“You’re not going to lose me.”
“Then please trust me when I say I’m not going anywhere either. I love you, Jacks. Period. Full stop.”
“I love you, too,” I mumbled, feeling a little better but still battling doubts born a lifetime ago.
We drove in comfortable silence for a few minutes, but I could feel Skyler watching me, reading the lingering worry in my expression.

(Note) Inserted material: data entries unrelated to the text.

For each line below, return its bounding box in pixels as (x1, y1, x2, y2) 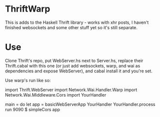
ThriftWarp (5, 3, 50, 15)
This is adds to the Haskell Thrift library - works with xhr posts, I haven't (5, 19, 149, 25)
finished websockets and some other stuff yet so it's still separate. (5, 24, 138, 30)
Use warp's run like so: (5, 77, 51, 83)
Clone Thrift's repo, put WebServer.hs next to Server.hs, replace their (5, 57, 144, 64)
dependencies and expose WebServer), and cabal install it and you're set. (5, 68, 153, 74)
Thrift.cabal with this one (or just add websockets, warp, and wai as (5, 63, 141, 68)
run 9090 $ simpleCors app (5, 106, 61, 112)
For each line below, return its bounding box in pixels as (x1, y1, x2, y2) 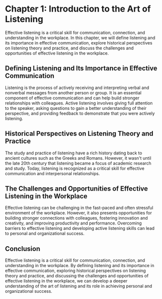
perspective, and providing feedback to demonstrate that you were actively (5, 110, 155, 116)
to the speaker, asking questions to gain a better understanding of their (5, 105, 147, 111)
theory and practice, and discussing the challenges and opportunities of (5, 273, 149, 279)
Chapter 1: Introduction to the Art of (5, 3, 151, 15)
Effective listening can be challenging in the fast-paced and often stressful (5, 205, 153, 211)
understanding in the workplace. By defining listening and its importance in (5, 263, 155, 269)
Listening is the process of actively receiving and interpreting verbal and (5, 85, 149, 90)
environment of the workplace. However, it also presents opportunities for (5, 210, 152, 216)
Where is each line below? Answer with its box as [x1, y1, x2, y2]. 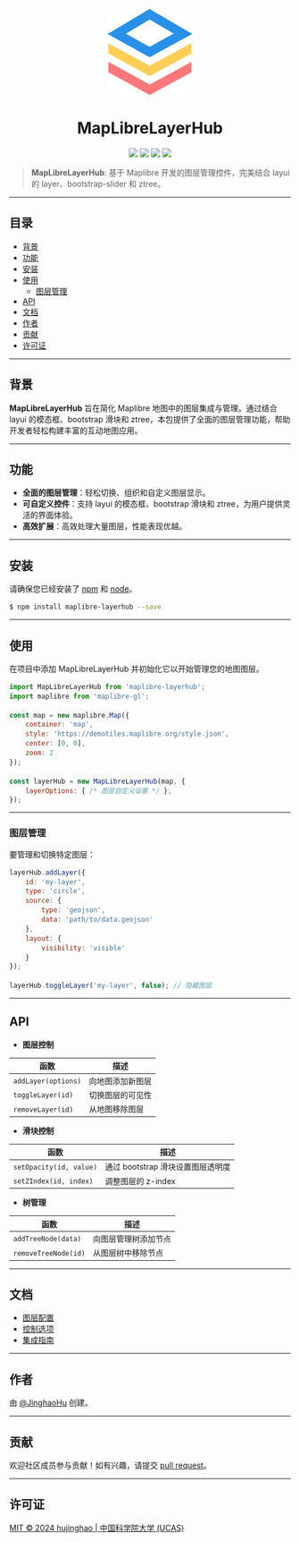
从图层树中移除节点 [92, 1248, 163, 1258]
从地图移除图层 [88, 1103, 145, 1114]
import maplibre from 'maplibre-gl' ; [9, 692, 150, 701]
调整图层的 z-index [104, 1175, 176, 1186]
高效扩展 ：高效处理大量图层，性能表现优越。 [21, 521, 187, 532]
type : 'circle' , [25, 887, 87, 896]
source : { [25, 896, 62, 906]
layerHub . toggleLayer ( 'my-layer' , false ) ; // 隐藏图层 [9, 981, 212, 991]
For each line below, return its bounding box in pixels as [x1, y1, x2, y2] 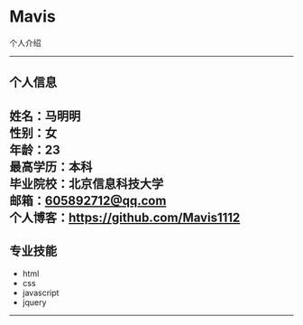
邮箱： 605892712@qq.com [9, 192, 167, 209]
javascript [22, 287, 60, 298]
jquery [22, 296, 47, 308]
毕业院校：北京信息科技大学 [9, 176, 164, 191]
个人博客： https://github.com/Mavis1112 [9, 209, 241, 225]
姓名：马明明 [9, 108, 81, 124]
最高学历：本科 [9, 159, 93, 174]
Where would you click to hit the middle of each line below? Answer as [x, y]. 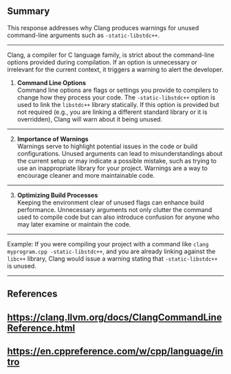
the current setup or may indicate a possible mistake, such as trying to [117, 161]
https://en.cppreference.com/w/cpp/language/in [115, 351]
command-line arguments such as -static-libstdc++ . [84, 35]
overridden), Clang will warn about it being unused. [90, 119]
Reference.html [41, 328]
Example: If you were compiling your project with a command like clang [108, 244]
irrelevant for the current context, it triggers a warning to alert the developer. [115, 69]
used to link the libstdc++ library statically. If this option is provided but [118, 104]
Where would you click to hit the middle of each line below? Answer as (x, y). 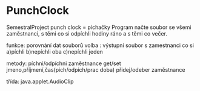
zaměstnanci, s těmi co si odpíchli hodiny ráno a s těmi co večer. (87, 33)
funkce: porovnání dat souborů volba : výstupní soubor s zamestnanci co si (100, 45)
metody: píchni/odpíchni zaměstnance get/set (64, 63)
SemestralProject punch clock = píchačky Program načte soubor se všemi (99, 27)
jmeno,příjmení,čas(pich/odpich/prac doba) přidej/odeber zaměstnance (96, 69)
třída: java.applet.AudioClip (40, 81)
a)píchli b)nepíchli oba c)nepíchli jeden (55, 51)
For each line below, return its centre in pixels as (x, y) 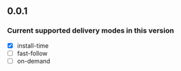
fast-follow (32, 53)
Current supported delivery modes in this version (90, 31)
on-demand (33, 61)
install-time (33, 45)
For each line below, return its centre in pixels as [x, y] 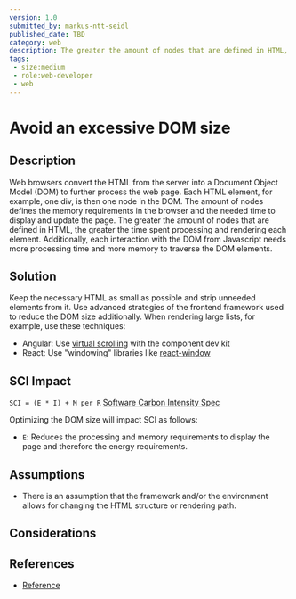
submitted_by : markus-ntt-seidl [69, 26]
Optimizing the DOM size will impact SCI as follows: [104, 420]
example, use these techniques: [68, 326]
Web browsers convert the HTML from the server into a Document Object [144, 182]
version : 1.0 [33, 17]
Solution [33, 277]
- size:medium [39, 68]
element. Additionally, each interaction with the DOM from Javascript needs [148, 239]
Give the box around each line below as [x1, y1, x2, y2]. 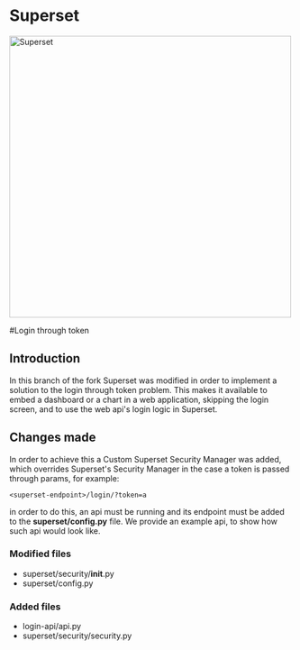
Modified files [9, 547, 72, 560]
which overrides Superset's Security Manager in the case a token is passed [9, 463, 290, 474]
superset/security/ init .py [22, 568, 114, 579]
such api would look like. [9, 525, 101, 536]
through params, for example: [9, 472, 120, 483]
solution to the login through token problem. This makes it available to [9, 384, 268, 395]
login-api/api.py [22, 621, 82, 632]
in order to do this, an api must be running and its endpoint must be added [9, 506, 286, 517]
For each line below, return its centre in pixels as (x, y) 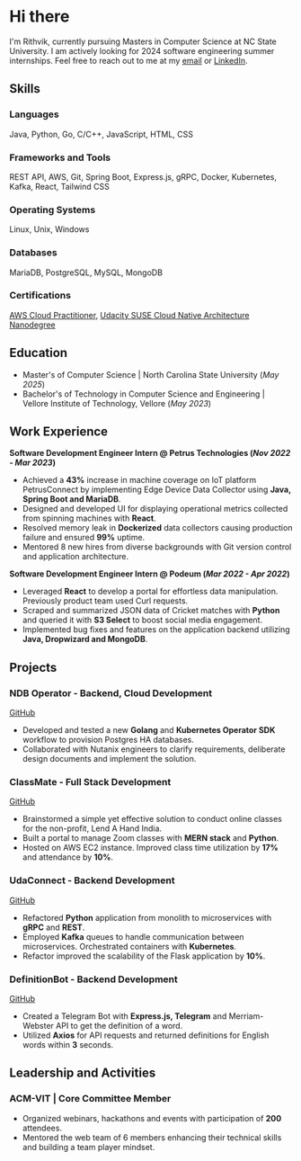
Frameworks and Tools (60, 157)
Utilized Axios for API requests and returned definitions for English (146, 1035)
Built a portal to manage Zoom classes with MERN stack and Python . (150, 838)
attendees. (42, 1128)
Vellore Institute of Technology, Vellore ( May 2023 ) (117, 403)
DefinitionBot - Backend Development (93, 979)
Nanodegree (32, 325)
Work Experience (59, 432)
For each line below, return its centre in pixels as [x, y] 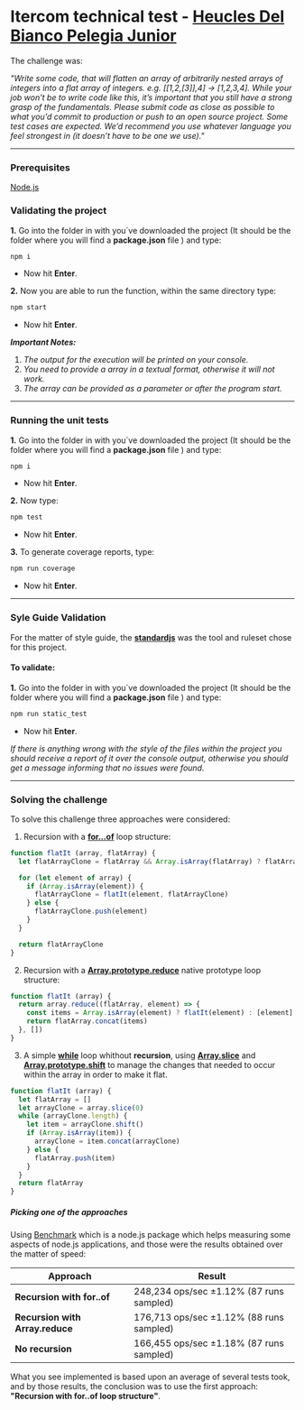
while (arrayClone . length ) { [73, 1116]
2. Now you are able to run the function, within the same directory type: [143, 291]
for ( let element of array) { [75, 878]
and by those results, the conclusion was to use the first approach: [134, 1387]
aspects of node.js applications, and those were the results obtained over [147, 1244]
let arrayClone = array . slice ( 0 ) [81, 1108]
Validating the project [59, 211]
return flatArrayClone [61, 945]
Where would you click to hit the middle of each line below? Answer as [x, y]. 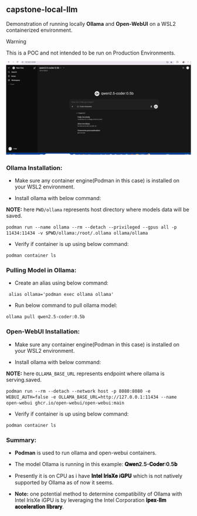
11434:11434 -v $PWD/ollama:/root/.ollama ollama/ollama [77, 233]
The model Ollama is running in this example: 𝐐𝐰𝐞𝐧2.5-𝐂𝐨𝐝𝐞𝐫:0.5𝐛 [96, 464]
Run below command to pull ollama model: [66, 305]
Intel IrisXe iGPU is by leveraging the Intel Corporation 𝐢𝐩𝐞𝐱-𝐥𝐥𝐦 [90, 500]
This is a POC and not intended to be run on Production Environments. [91, 53]
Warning [16, 41]
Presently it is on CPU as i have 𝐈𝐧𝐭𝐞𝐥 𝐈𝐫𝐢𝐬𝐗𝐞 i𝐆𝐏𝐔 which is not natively [98, 475]
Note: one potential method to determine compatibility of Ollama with [98, 494]
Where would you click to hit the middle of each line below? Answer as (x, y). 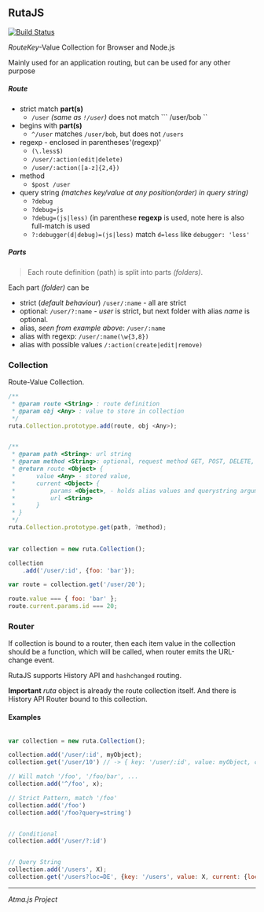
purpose (22, 71)
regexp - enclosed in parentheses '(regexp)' (90, 142)
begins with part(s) (51, 125)
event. (44, 660)
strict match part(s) (51, 109)
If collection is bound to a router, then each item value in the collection (122, 643)
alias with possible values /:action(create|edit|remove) (111, 344)
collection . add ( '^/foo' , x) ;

“Okay, you need to stop looking like you’re going to a funeral,” he said, his voice lighter. “Dean’s going to take one look at your face and assume I’ve been emotionally devastating you for months.”
“Haven’t you?”
“Only in the best ways possible.” He wriggled his eyebrows and grinned. “Besides, you should be worried about more important things, like the fact that Dean’s going to challenge you to something ridiculous within five minutes of meeting you.”
“Challenge me? To what?”
“Oh, it could be anything: pool, darts, a debate about whether hot dogs are sandwiches, arm wrestling, seeing who can make my mom laugh harder with embarrassing stories about me.” Skylerchuckled. “He’s pathologically competitive, and challenging the new guy is his version of a rite of passage into our family.”
Through the windshield, I could see the Gainesville exit approaching.
“So,” I said as we took the off-ramp, “on a scale of one to ten, how nervous should I be?”
“Three,” Skyler said.
“Three? That’s it?”
“Yep. They’re going to love you. They’ll ask you a million questions and feed you until you can’t move, and then Dean’s going to show you embarrassing baby pictures while my parents nod along and add commentary that wouldn’t pass the sensors at any major network.”
“That actually sounds worse than a ten, not three.”
“Trust me,” Skyler said as we pulled into the driveway. “This is the easy part.”
“What’s the hard part?”
“Everything that comes after this.”
As we got out of the car, a voice called from the porch, “Skyler Bernard Shaw, get your ass up here and introduce us to your boyfriend before Mom has a heart attack!”
“That would be Dean,” Skyler said.
“I gathered.”
“Still ready?”
I looked at the house full of warmth and acceptance and took a deep breath.
“Yeah,” I said. “I think. Sure. Let’s do this.”
Chapter 38
Skyler
“So,” Benji said, leaning forward on his elbows with the kind of manic curiosity that meant he’d been waiting for this moment since we’d walked through the door, “how badly did you embarrass yourself?”
I looked around Barbacks on this particular Tuesday night. There were maybe a dozen customers scattered throughout the room, making it quiet enough that we could claim the entire bar area for ourselves without feeling guilty. Mark was behind the bar looking annoyed at the slow business, while Finn nursed a beer. Jacks sat beside me, close enough that our knees touched.
“On a scale of one to ten?” I said, taking a sip of the beer Mark had grudgingly provided. “Solid fifteen.”
“I need details,” Benji demanded from across the bar. “Specifics. I need to live vicariously throughyour family-induced trauma.”